As frases maravilhosas


Alguns escritores têm a sensacional capacidade de abrirem seus textos com frases maravilhosas. Às vezes, até no título! Eu lembro de três livros que eu li exclusivamente por causa do título. “Sonho de uma noite de verão” foi a primeira peça de Shakespeare que li. É boa (não considero das suas melhores), mas o título... Só ele para mim já vale, desperta tanta coisa, traz e cria tantas memórias e sensações em mim... eu fico fascinado de alguém conseguir inventar um título desses.

O outro, foi “A insustentável leveza do ser”, de Milan Kundera. O nome é lindo também, mas me gerou mais curiosidade de entender, e com o ar mais poético e misterioso. O livro é fantástico! E “explica”, de certa forma, o título: há toda uma construção sobre o peso, que geralmente vemos como algo ruim, e a leveza, que geralmente vemos como algo bom. Um exemplo que lembro, pois achei uma das passagens mais belas, é quando uma das protagonistas termina seu caso amoroso por vontade própria e fica se sentindo mal com isso. Por quê? Ele não insistiu, não a perseguiu, deixou-a livre. Aí há uma reflexão sobre as duas medidas não serem como normalmente podemos pensar: a leveza que nos faz tirar os pés do chão (da realidade) pode não ser muito boa; já o peso do amante sobre o próprio corpo pode ser algo fabuloso. Ou seja, relativiza a visão das coisas, o bom ou ruim é dependente do contexto. Enfim, como seu (agora ex) amante não estava causando nenhum estorvo em sua vida, chega-se à conclusão: seu problema não era de peso, era de leveza, ela estava enfrentando a insustentável leveza do ser. Nunca esqueci disso, de tão lindo que achei.
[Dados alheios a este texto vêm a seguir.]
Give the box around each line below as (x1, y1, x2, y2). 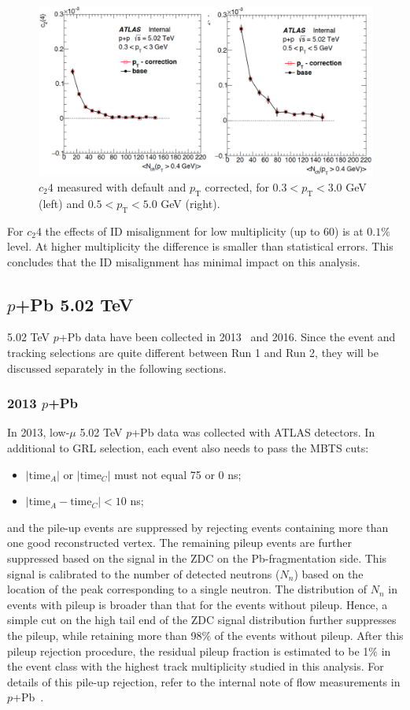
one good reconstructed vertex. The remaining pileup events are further (7, 534, 352, 551)
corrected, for (205, 178, 269, 195)
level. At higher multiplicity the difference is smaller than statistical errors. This (7, 238, 393, 255)
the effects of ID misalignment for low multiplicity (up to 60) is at (45, 222, 364, 239)
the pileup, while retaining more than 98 (7, 627, 202, 644)
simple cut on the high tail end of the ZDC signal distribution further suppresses (7, 611, 397, 628)
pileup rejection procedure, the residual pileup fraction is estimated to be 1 (7, 642, 369, 659)
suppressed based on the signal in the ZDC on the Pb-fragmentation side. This (7, 550, 387, 567)
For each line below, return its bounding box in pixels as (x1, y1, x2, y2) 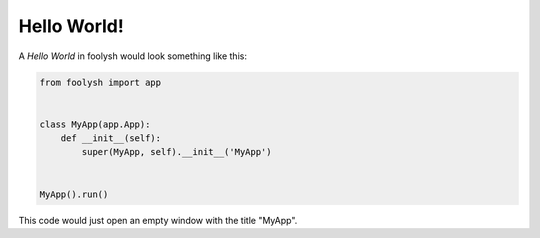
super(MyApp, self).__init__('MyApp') (81, 146, 272, 158)
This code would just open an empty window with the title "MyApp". (18, 214, 298, 226)
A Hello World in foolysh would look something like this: (18, 50, 247, 62)
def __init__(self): (60, 133, 162, 144)
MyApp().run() (39, 188, 109, 200)
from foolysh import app (39, 76, 162, 88)
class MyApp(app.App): (39, 118, 151, 130)
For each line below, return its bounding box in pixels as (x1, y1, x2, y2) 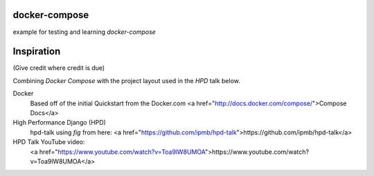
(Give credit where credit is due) (12, 64, 105, 72)
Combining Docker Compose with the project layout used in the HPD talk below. (12, 76, 240, 85)
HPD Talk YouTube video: (12, 138, 86, 146)
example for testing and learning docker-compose (12, 28, 156, 36)
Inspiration (12, 46, 61, 58)
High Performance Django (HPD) (12, 118, 107, 127)
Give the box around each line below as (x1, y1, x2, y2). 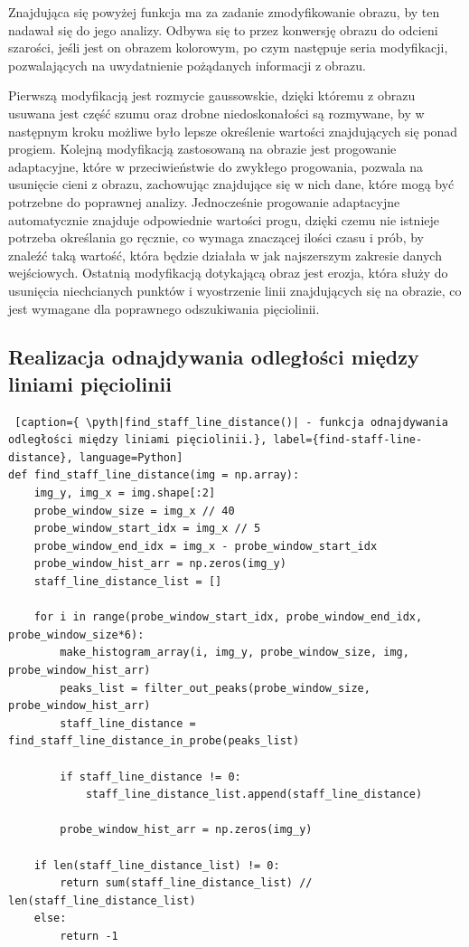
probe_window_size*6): (8, 628, 145, 641)
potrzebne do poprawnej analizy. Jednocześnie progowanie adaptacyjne (8, 192, 400, 211)
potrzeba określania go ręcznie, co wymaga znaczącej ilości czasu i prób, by (8, 228, 424, 247)
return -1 (60, 929, 118, 942)
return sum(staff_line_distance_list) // (60, 876, 313, 890)
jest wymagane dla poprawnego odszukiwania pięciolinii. (8, 298, 320, 317)
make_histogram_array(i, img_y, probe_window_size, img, (60, 646, 409, 659)
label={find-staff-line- (273, 433, 423, 447)
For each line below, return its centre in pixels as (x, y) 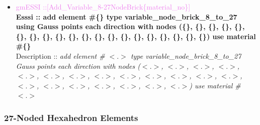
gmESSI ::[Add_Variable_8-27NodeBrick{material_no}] (103, 7)
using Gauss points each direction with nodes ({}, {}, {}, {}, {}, (130, 26)
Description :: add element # (60, 55)
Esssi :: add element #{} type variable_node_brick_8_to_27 (126, 16)
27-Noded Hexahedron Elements (71, 117)
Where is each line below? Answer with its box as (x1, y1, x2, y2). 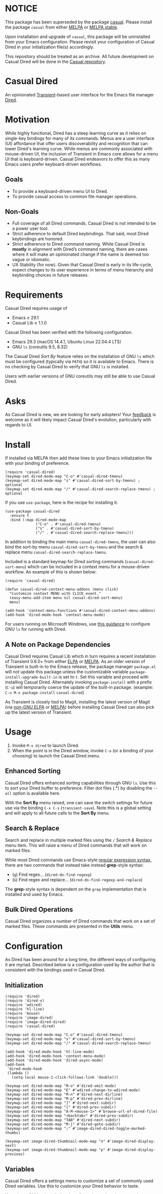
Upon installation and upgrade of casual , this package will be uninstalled (5, 34, 150, 39)
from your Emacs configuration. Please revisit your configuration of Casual (5, 38, 155, 44)
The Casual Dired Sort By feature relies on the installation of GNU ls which (5, 354, 155, 360)
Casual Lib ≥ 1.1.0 (12, 320, 47, 326)
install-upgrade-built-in (5, 675, 57, 680)
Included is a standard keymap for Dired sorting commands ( (5, 559, 127, 565)
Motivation (5, 114, 50, 125)
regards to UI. (5, 422, 33, 428)

O último dessa pequena lista é “Cem anos de solidão”, de Gabriel García Márquez, que é um caso à parte: talvez tenha sido o melhor livro que já li (esta eleição é bem complexa e controversa), minha vontade é escrever muitas páginas sobre (transcrever o livro inteiro talvez?), mas isso não seria nem um pouco suficiente, o que parece estar de acordo com a história. Eu li quando era muito novo (tinha uns 15 ou 16 anos – deveria ler novamente hoje), tanto que tive de desenhar uma árvore genealógica para me situar (os personagens têm todos o mesmo nome!), o que hoje seria muito fácil encontrar na internet (funciona, não por repetição de nomes, mais ou menos como com a série “Dark”). Eu resisti muito a ele porque, veja só, quando via a primeira página, era um parágrafo inteiro, e isso me cansava! Um dia, ao acaso, comecei a ler a primeira linha e simplesmente não consegui mais parar. Eu li uma crítica que disse que a primeira e a última página deveriam serem lidas de joelhos, pois eram momentos sublimes da literatura universal. Não discordo nem um pouco. O livro começa com a lembrança que o Coronel Aureliano Buendía teria, muitos anos depois, diante do pelotão de fuzilamento, da tarde em que seu pai o levou para conhecer o gelo (eu me arrepio só de lembrar disso!), quando o mundo era tão recente que muitas coisas não tinham nome, era preciso as apontar com o dedo; termina com Aureliano Babilônia decifrando, finalmente, os pergaminhos do cigano Melquíades, que revelavam o destino dos Buendía: que as estirpes condenadas a cem anos de solidão não teriam uma segunda chance sobre a terra. Isso tudo passando por Remedios, a Bela, mulher mais linda que já existiu no mundo, que ascendeu aos céus ao morrer virgem, pois era pura e simples, e assim, desprezava, achando graça, todos os homens que a cortejavam, e tantas outras histórias fantásticas contidas nesse livro. Parece que vai ter uma série baseada nele na Netflix (já vi até a chamada). Vamos ver... O próprio Garcia Márquez nunca vendeu os direitos do livro para o cinema por pensar (o que eu concordo) que sua criação não poderia ser colocada na tela de forma adequada. Seus herdeiros pensaram diferente...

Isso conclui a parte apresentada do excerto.